Embora o relatório admita a eliminação imediata do risco cambial - ou seja, o perigo de o governo argentino não mais conseguir manter a paridade entre o peso e o dólar norte-americano - a Argentina ainda vai continuar sentindo a pressão de um elevado endividamento em dólares e da redução dos preços das commodities, que são muito significativas na pauta de exportações do país.
A Moodys salienta que, seja dolarizando sua economia de modo unilateral ou por meio de um acordo com os Estados Unidos, o Tesouro da Argentina vai perder sua já limitada capacidade de atuar como emprestador de último recurso.
Um eventual acordo monetário com os Estados Unidos, o que as autoridades argentinas vêm defendendo, poderia proporcionar ao país algum mecanismo de compensação no caso de uma crise financeira, além de garantir um compromisso maior das autoridades com o novo regime monetário. A Moodys, porém, considera um acordo desse tipo "altamente improvável".
Em ambos os casos, a Argentina continuará sem poder imprimir dólares, tendo de adquiri-los por meio de superávits no balanço de pagamentos. A Moodys adverte que a avaliação do risco de crédito da Argentina vai continuar a depender, em última instância, do desempenho fiscal e da capacidade de obter um superávit na balança comercial e de atrair capital externo.

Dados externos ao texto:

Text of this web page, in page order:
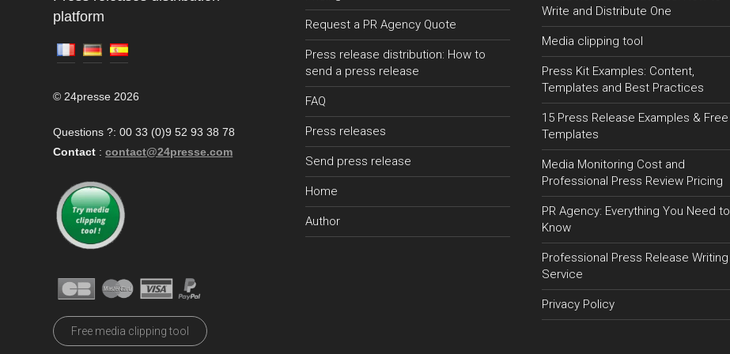
platform
© 24presse 2026
Questions ?: 00 33 (0)9 52 93 38 78
Contact : contact@24presse.com
Free media clipping tool
Request a PR Agency Quote
Press release distribution: How to
send a press release
FAQ
Press releases
Send press release
Home
Author
Write and Distribute One
Media clipping tool
Press Kit Examples: Content,
Templates and Best Practices
15 Press Release Examples & Free
Templates
Media Monitoring Cost and
Professional Press Review Pricing
PR Agency: Everything You Need to
Know
Professional Press Release Writing
Service
Privacy Policy
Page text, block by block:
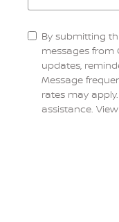
By submitting
messages from
updates,
Message
rates may
assistance.
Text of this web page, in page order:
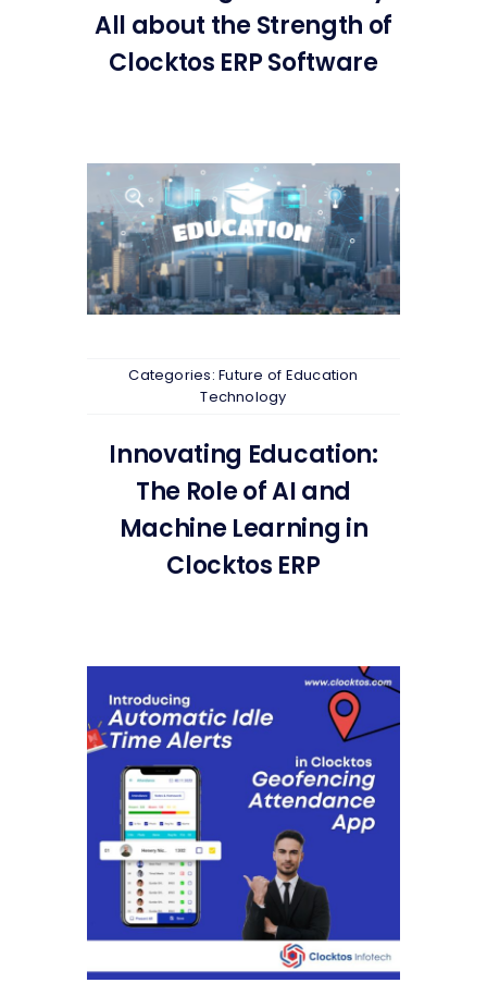
All about the Strength of
Clocktos ERP Software
Categories:Future of Education
Technology
Innovating Education:
The Role of AI and
Machine Learning in
Clocktos ERP
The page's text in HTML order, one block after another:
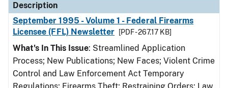
Description
September 1995 - Volume 1 - Federal Firearms
Licensee (FFL) Newsletter
[PDF - 267.17 KB]
What's In This Issue: Streamlined Application
Process; New Publications; New Faces; Violent Crime
Control and Law Enforcement Act Temporary
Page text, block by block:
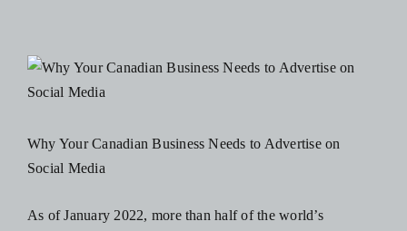
Business
Can
from
an
Strategy
Why Your Canadian Business Needs to Advertise on
Social Media
As of January 2022, more than half of the world’s
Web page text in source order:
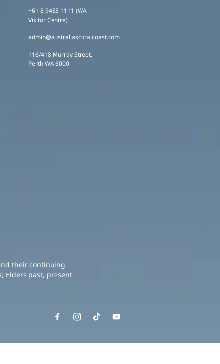
+61 8 9483 1111 (WA
Visitor Centre)
admin@australiascoralcoast.com
116/418 Murray Street,
Perth WA 6000
their continuing
Elders past, present
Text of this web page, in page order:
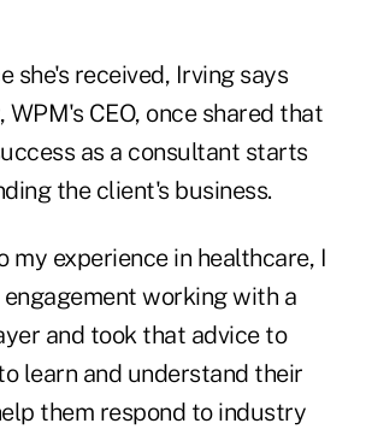
she's received, Irving says
WPM's CEO, once shared that
as a consultant starts
the client's business.
my experience in healthcare, I
working with a
and took that advice to
learn and understand their
them respond to industry
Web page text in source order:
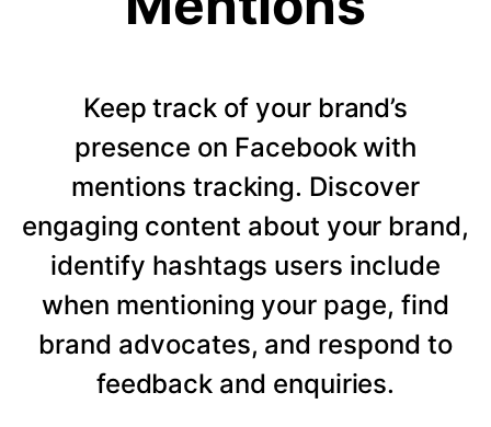
Keep track of your brand’s
presence on Facebook with
mentions tracking. Discover
engaging content about your brand,
identify hashtags users include
when mentioning your page, find
brand advocates, and respond to
feedback and enquiries.
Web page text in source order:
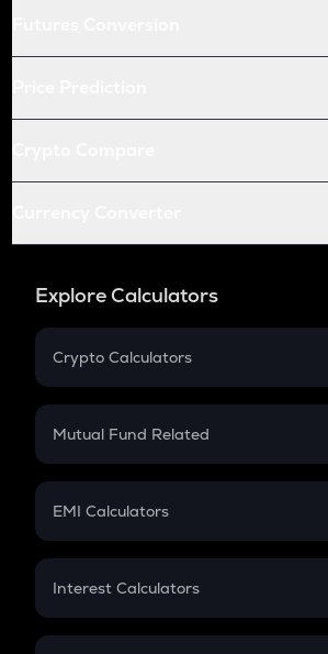
Explore Calculators
Crypto Calculators
Crypto SIP Calculator
Crypto Futures
Mutual Fund Related
Mutual Fund
EMI Calculators
EMI
Credit Card EMI
Interest Calculators
Compound Interest
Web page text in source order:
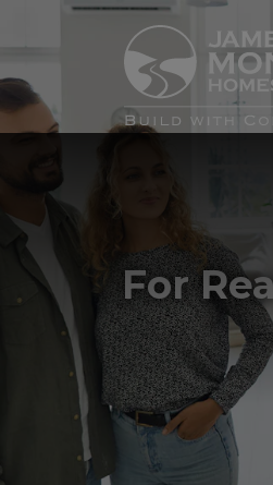
For
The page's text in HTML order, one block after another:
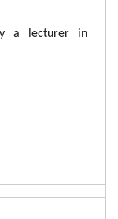
a lecturer in
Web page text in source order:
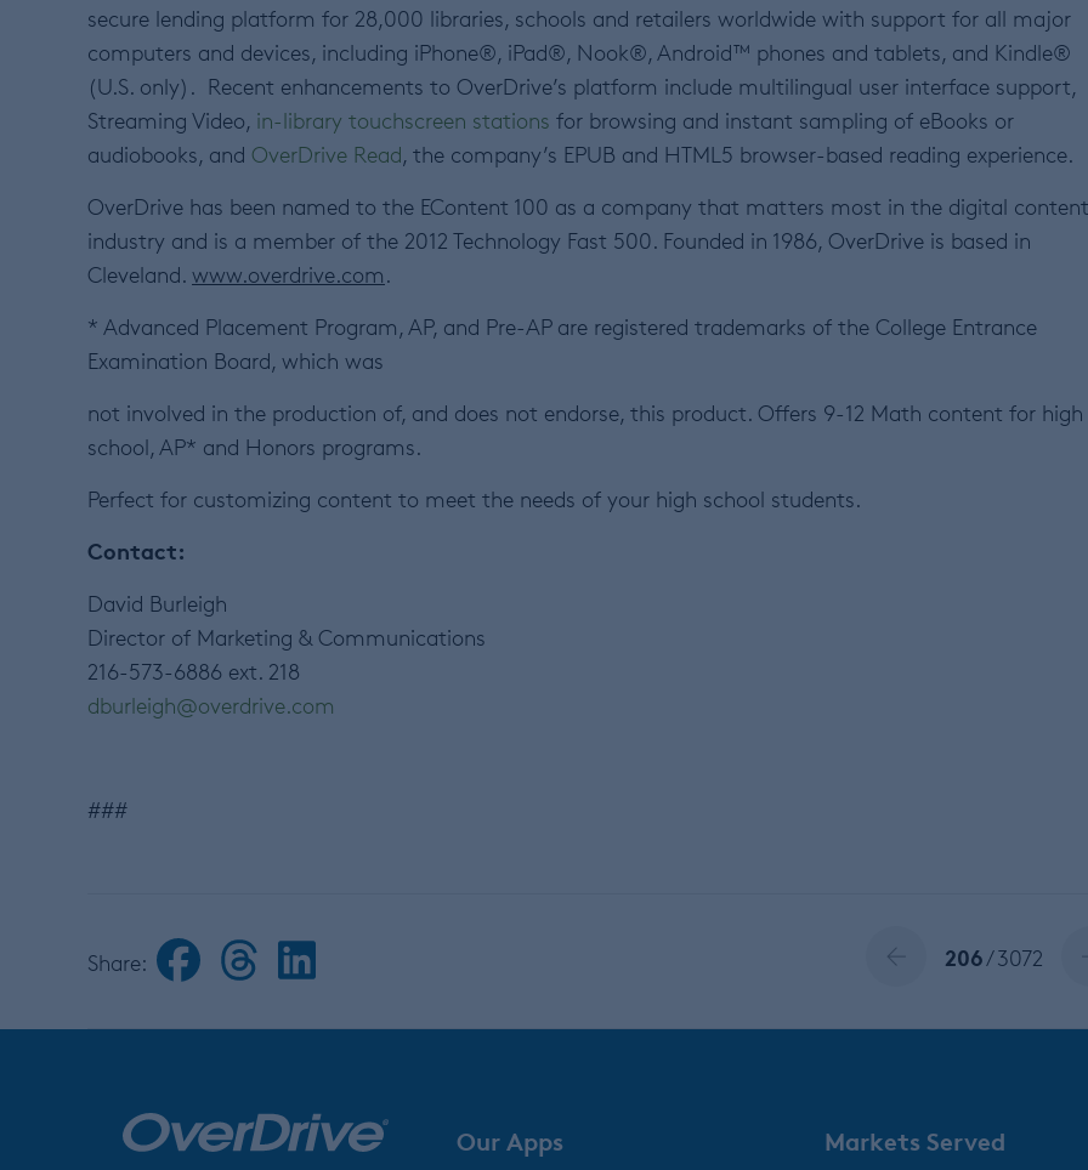
secure lending platform for 28,000 libraries, schools and retailers worldwide with support for all major
computers and devices, including iPhone®, iPad®, Nook®, Android™ phones and tablets, and Kindle®
(U.S. only). Recent enhancements to OverDrive’s platform include multilingual user interface support,
Streaming Video, in-library touchscreen stations for browsing and instant sampling of eBooks or
audiobooks, and OverDrive Read, the company’s EPUB and HTML5 browser-based reading experience.
OverDrive has been named to the EContent 100 as a company that matters most in the digital content
industry and is a member of the 2012 Technology Fast 500. Founded in 1986, OverDrive is based in
Cleveland. www.overdrive.com.
* Advanced Placement Program, AP, and Pre-AP are registered trademarks of the College Entrance
Examination Board, which was
not involved in the production of, and does not endorse, this product. Offers 9-12 Math content for high
school, AP* and Honors programs.
Perfect for customizing content to meet the needs of your high school students.
Contact:
David Burleigh
Director of Marketing & Communications
216-573-6886 ext. 218
dburleigh@overdrive.com
###
Share: 206/ 3072
Our Apps Markets Served
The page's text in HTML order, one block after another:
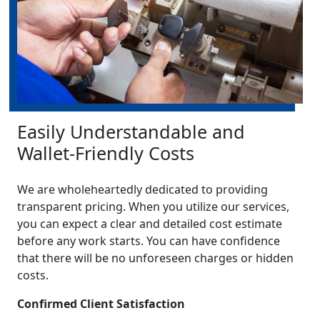
Easily Understandable and
Wallet-Friendly Costs
We are wholeheartedly dedicated to providing
transparent pricing. When you utilize our services,
you can expect a clear and detailed cost estimate
before any work starts. You can have confidence
that there will be no unforeseen charges or hidden
costs.
Confirmed Client Satisfaction
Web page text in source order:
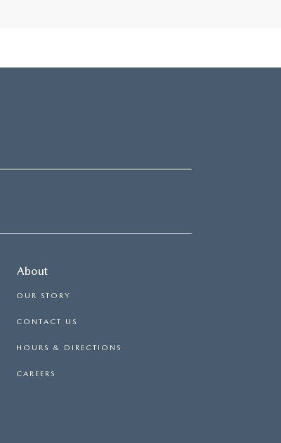
About
OUR STORY
CONTACT US
HOURS & DIRECTIONS
CAREERS
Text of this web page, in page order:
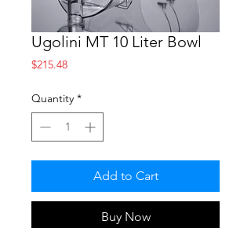
Ugolini MT 10 Liter Bowl
$215.48Price
Quantity *
Add to Cart
Buy Now
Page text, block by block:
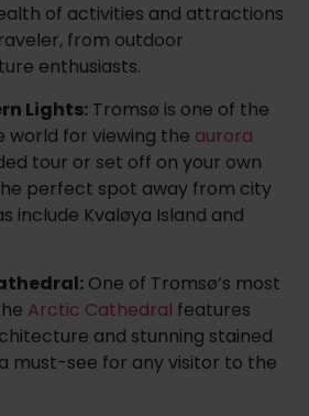
of activities and attractions
from outdoor
enthusiasts.
Lights: Tromsø is one of the
world for viewing the aurora
tour or set off on your own
perfect spot away from city
include Kvaløya Island and
One of Tromsø’s most
Arctic Cathedral features
and stunning stained
a must-see for any visitor to the
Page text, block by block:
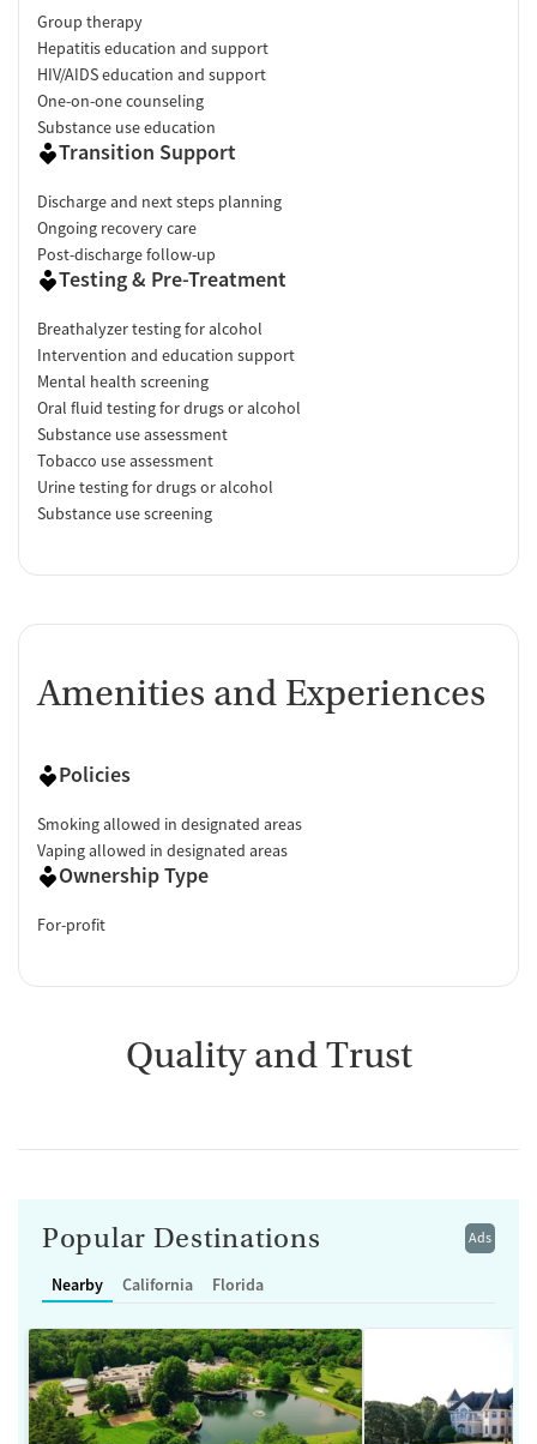
Group therapy
Hepatitis education and support
HIV/AIDS education and support
One-on-one counseling
Substance use education
Transition Support
Discharge and next steps planning
Ongoing recovery care
Post-discharge follow-up
Testing & Pre-Treatment
Breathalyzer testing for alcohol
Intervention and education support
Mental health screening
Oral fluid testing for drugs or alcohol
Substance use assessment
Tobacco use assessment
Urine testing for drugs or alcohol
Substance use screening
Amenities and Experiences
Policies
Smoking allowed in designated areas
Vaping allowed in designated areas
Ownership Type
For-profit
Quality and Trust
Ads
Popular Destinations
Nearby California Florida
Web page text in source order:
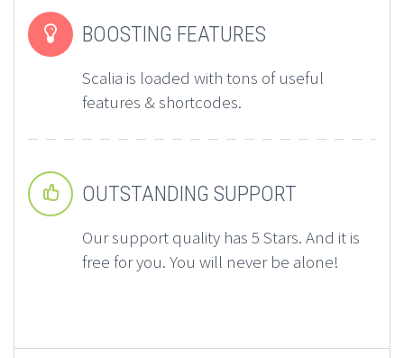

 BOOSTING FEATURES
Scalia is loaded with tons of useful
features & shortcodes.

 OUTSTANDING SUPPORT
Our support quality has 5 Stars. And it is
free for you. You will never be alone!
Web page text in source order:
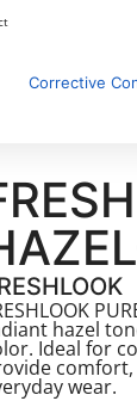
Corrective
hazel
Ideal for
wear.
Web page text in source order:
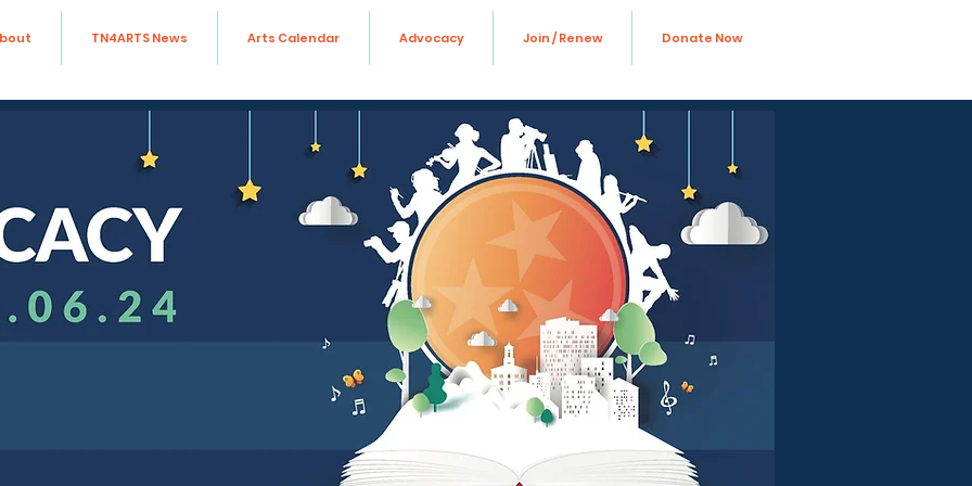
TN4ARTS News Arts Calendar Advocacy Join / Renew Donate Now
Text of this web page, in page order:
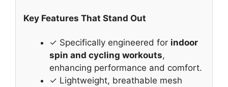
Key Features That Stand Out
✓ Specifically engineered for indoor
spin and cycling workouts,
enhancing performance and comfort.
✓ Lightweight, breathable mesh
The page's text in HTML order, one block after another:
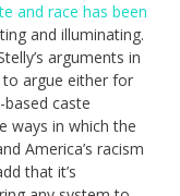
and race has been
and illuminating.
arguments in
to argue either for
caste
ways in which the
America’s racism
that it’s
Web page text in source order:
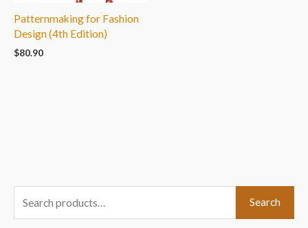
Patternmaking for Fashion
Design (4th Edition)
$80.90
e
Search
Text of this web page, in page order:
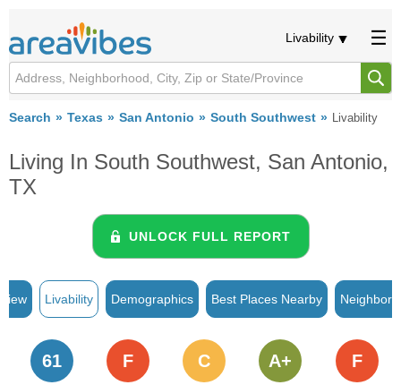
Livability
Search Texas San Antonio South Southwest Livability
Living In South Southwest, San Antonio,
TX
UNLOCK FULL REPORT
Livability Demographics Best Places Nearby
61 F C A+ F
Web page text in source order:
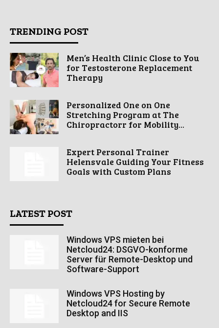
TRENDING POST
Men’s Health Clinic Close to You
for Testosterone Replacement
Therapy
Personalized One on One
Stretching Program at The
Chiropractorr for Mobility...
Expert Personal Trainer
Helensvale Guiding Your Fitness
Goals with Custom Plans
LATEST POST
Windows VPS mieten bei
Netcloud24: DSGVO-konforme
Server für Remote-Desktop und
Software-Support
Windows VPS Hosting by
Netcloud24 for Secure Remote
Desktop and IIS
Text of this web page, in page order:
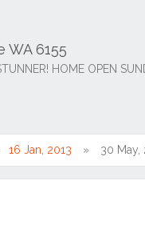
WA 6155
HOME OPEN
16 Jan, 2013 30 May,
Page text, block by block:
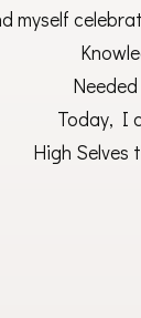
myself
Today, I
High
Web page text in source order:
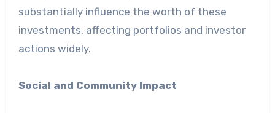
substantially influence the worth of these
investments, affecting portfolios and investor
actions widely.
Social and Community Impact
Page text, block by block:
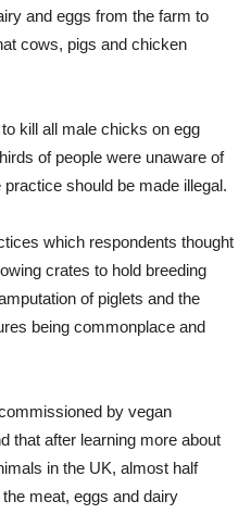
and eggs from the farm to
cows, pigs and chicken
kill all male chicks on egg
of people were unaware of
should be made illegal.
which respondents thought
crates to hold breeding
of piglets and the
being commonplace and
by vegan
that after learning more about
in the UK, almost half
meat, eggs and dairy
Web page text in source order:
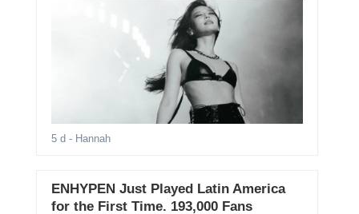
5 d - Hannah
ENHYPEN Just Played Latin America
for the First Time. 193,000 Fans
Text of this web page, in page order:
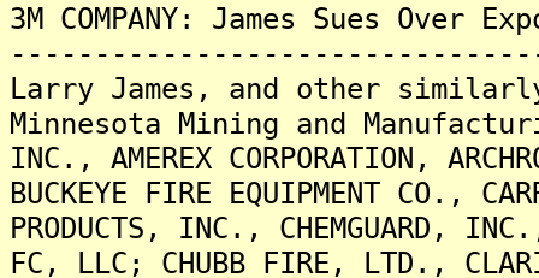
3M COMPANY: James Sues Over
Larry James, and other
Minnesota Mining and
INC., AMEREX CORPORATION,
BUCKEYE FIRE EQUIPMENT CO.,
PRODUCTS, INC., CHEMGUARD,
FC, LLC; CHUBB FIRE, LTD.,
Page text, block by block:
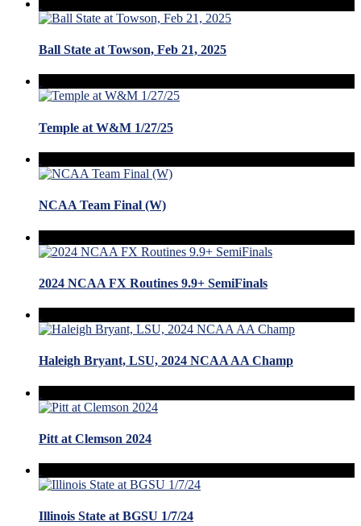
Ball State at Towson, Feb 21, 2025
Temple at W&M 1/27/25
NCAA Team Final (W)
2024 NCAA FX Routines 9.9+ SemiFinals
Haleigh Bryant, LSU, 2024 NCAA AA Champ
Pitt at Clemson 2024
Illinois State at BGSU 1/7/24
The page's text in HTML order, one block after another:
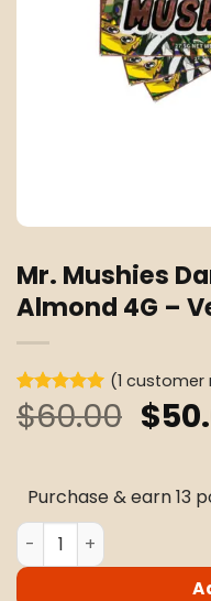
Mr. Mushies
Almond 4G –
Rated5
out of 5
1
(1 customer
$60.00 $
Purchase & earn 13
Mr. Mushies Dark
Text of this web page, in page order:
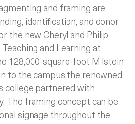
and framing are
identification, and donor
the new Cheryl and Philip
and Learning at
128,000-square-foot Milstein
to the campus the renowned
college partnered with
The framing concept can be
signage throughout the
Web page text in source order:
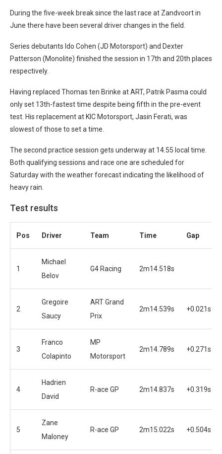
During the five-week break since the last race at Zandvoort in
June there have been several driver changes in the field.
Series debutants Ido Cohen (JD Motorsport) and Dexter
Patterson (Monolite) finished the session in 17th and 20th places
respectively.
Having replaced Thomas ten Brinke at ART, Patrik Pasma could
only set 13th-fastest time despite being fifth in the pre-event
test. His replacement at KIC Motorsport, Jasin Ferati, was
slowest of those to set a time.
The second practice session gets underway at 14.55 local time.
Both qualifying sessions and race one are scheduled for
Saturday with the weather forecast indicating the likelihood of
heavy rain.
Test results
Pos Driver Team Time Gap
1
Michael
Belov
G4 Racing 2m14.518s
2
Gregoire
Saucy
ART Grand
Prix
2m14.539s +0.021s
3
Franco
Colapinto
MP
Motorsport
2m14.789s +0.271s
4
Hadrien
David
R-ace GP 2m14.837s +0.319s
5
Zane
Maloney
R-ace GP 2m15.022s +0.504s
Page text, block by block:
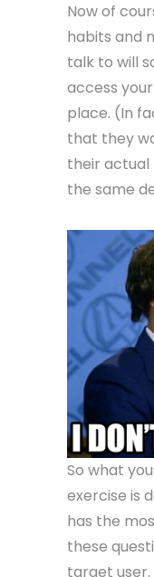
Now of
habits and
talk to will
access
place. (In
that they
their actual
the same
So what
exercise is
has the
these
target user.

Cuba - A Moodys divulgou também hoje uma classificação de risco para os títulos cubanos denominados em moeda estrangeira. Os papéis de longo prazo em moeda estrangeira receberam uma classificação de risco máxima Caa1 e os depósitos bancários denominados em moeda estrangeira receberam uma classificação máxima de Caa2.
Segundo a Moodys, esse teto - baixo - reflete a moratória decretada unilateralmente por Cuba em 1986, que implicou a suspensão dos pagamentos de juros e principal das dívidas externas desde então. A dívida externa cubana está estimada em US$ 10 bilhões, sendo US$ 5 bilhões de principal e US$ 2 bilhões de juros em atraso. Esses valores não consideram as dívidas com a Rússia, estimadas em 21,5 bilhões de rublos.
A agência de classificação de risco avalia que a mais importante mudança na economia cubana desde o colapso do comunismo foi o surgimento do turismo como a principal atividade econômica. O crescimento do fluxo de turistas entre 1990 e 1998 fez com que as receitas em dólar provenientes do turismo crescessem para 40% do total, sendo de US$ 1,8 bilhão em 1998.